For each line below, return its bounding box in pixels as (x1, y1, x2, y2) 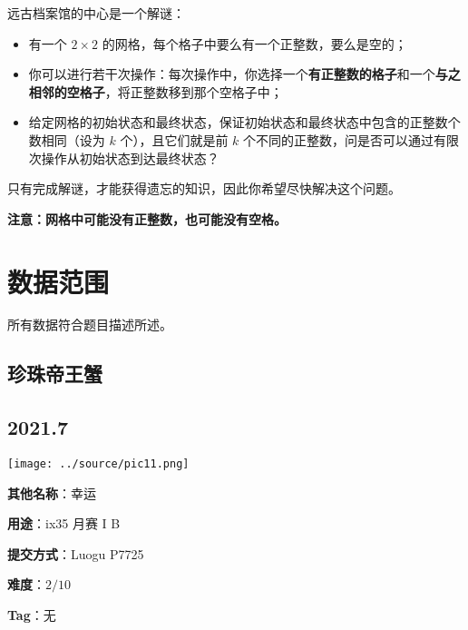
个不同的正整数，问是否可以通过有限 (243, 130, 460, 149)
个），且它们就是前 (120, 130, 229, 149)
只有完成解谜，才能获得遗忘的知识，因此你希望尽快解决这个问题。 (7, 179, 401, 198)
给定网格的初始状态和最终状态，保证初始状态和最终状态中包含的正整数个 (28, 113, 461, 132)
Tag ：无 (7, 605, 56, 625)
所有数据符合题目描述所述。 (7, 315, 172, 334)
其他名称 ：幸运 (7, 483, 96, 502)
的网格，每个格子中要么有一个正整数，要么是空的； (102, 34, 407, 53)

+++

▸ **The task**
Give the lines exactly as they stand, from the line with "给定网格的初始状态和最终状态，保证初始状态和最终状态中包含的正整数个 (28, 113, 461, 132)" through the end of the material.

▸ **Your solution**
给定网格的初始状态和最终状态，保证初始状态和最终状态中包含的正整数个 (28, 113, 461, 132)
Tag ：无 (7, 605, 56, 625)
所有数据符合题目描述所述。 (7, 315, 172, 334)
其他名称 ：幸运 (7, 483, 96, 502)
的网格，每个格子中要么有一个正整数，要么是空的； (102, 34, 407, 53)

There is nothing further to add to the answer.